• [The problem] A faithful copy of the data below is required, leaving out every picture.

• [Extracted entries]

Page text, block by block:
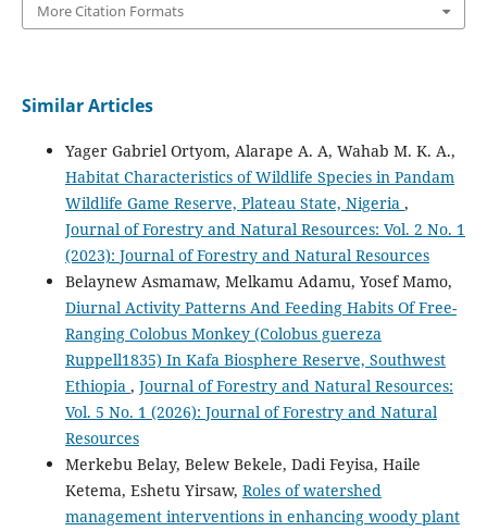
More Citation Formats
Similar Articles
Yager Gabriel Ortyom, Alarape A. A, Wahab M. K. A.,
Habitat Characteristics of Wildlife Species in Pandam
Wildlife Game Reserve, Plateau State, Nigeria ,
Journal of Forestry and Natural Resources: Vol. 2 No. 1
(2023): Journal of Forestry and Natural Resources
Belaynew Asmamaw, Melkamu Adamu, Yosef Mamo,
Diurnal Activity Patterns And Feeding Habits Of Free-
Ranging Colobus Monkey (Colobus guereza
Ruppell1835) In Kafa Biosphere Reserve, Southwest
Ethiopia , Journal of Forestry and Natural Resources:
Vol. 5 No. 1 (2026): Journal of Forestry and Natural
Resources
Merkebu Belay, Belew Bekele, Dadi Feyisa, Haile
Ketema, Eshetu Yirsaw, Roles of watershed
management interventions in enhancing woody plant
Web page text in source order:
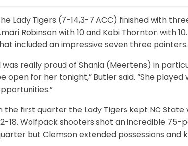
Lady Tigers (7-14,3-7 ACC) finished with
Robinson with 10 and Kobi Thornton with
included an impressive seven three pointers.
was really proud of Shania (Meertens) in
open for her tonight,” Butler said. “She
the first quarter the Lady Tigers kept NC
18. Wolfpack shooters shot an incredible
but Clemson extended possessions and
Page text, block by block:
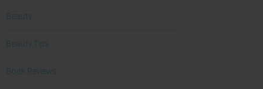
Beauty
Beauty Tips
Book Reviews
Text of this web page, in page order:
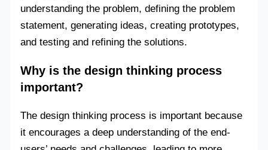
understanding the problem, defining the problem
statement, generating ideas, creating prototypes,
and testing and refining the solutions.
Why is the design thinking process
important?
The design thinking process is important because
it encourages a deep understanding of the end-
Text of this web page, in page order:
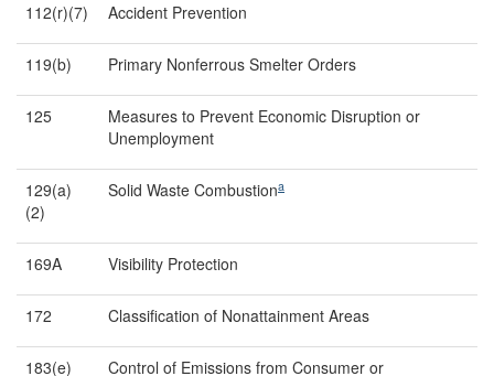
112(r)(7) Accident Prevention
119(b) Primary Nonferrous Smelter Orders
125
Measures to Prevent Economic Disruption or
Unemployment
129(a)
(2)
Solid Waste Combustiona
169A Visibility Protection
172 Classification of Nonattainment Areas
183(e)
Control of Emissions from Consumer or
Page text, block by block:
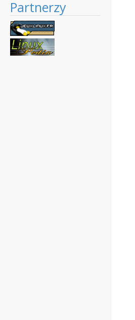
Partnerzy
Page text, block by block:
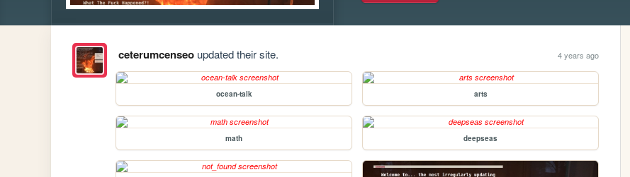
ceterumcenseoupdated their site. 4 years ago
ocean-talk arts
math deepseas
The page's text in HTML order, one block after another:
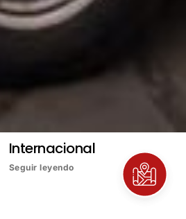
Internacional
Seguir leyendo

• [Answer box]
Page text, block by block:
More Citation Formats
Similar Articles
Yager Gabriel Ortyom, Alarape A. A, Wahab M. K. A.,
Habitat Characteristics of Wildlife Species in Pandam
Wildlife Game Reserve, Plateau State, Nigeria ,
Journal of Forestry and Natural Resources: Vol. 2 No. 1
(2023): Journal of Forestry and Natural Resources
Belaynew Asmamaw, Melkamu Adamu, Yosef Mamo,
Diurnal Activity Patterns And Feeding Habits Of Free-
Ranging Colobus Monkey (Colobus guereza
Ruppell1835) In Kafa Biosphere Reserve, Southwest
Ethiopia , Journal of Forestry and Natural Resources:
Vol. 5 No. 1 (2026): Journal of Forestry and Natural
Resources
Merkebu Belay, Belew Bekele, Dadi Feyisa, Haile
Ketema, Eshetu Yirsaw, Roles of watershed
management interventions in enhancing woody plant
Web page text in source order:
Lady Tigers (7-14,3-7 ACC) finished with
Robinson with 10 and Kobi Thornton with
included an impressive seven three pointers.
was really proud of Shania (Meertens) in
open for her tonight,” Butler said. “She
the first quarter the Lady Tigers kept NC
18. Wolfpack shooters shot an incredible
but Clemson extended possessions and
Page text, block by block:
Beauty
Beauty Tips
Book Reviews
Text of this web page, in page order:
understanding the problem, defining the problem
statement, generating ideas, creating prototypes,
and testing and refining the solutions.
Why is the design thinking process
important?
The design thinking process is important because
it encourages a deep understanding of the end-
Text of this web page, in page order:
112(r)(7) Accident Prevention
119(b) Primary Nonferrous Smelter Orders
125
Measures to Prevent Economic Disruption or
Unemployment
129(a)
(2)
Solid Waste Combustiona
169A Visibility Protection
172 Classification of Nonattainment Areas
183(e)
Control of Emissions from Consumer or
Page text, block by block:
Partnerzy
Page text, block by block:
ceterumcenseoupdated their site. 4 years ago
ocean-talk arts
math deepseas
The page's text in HTML order, one block after another:
Internacional
Seguir leyendo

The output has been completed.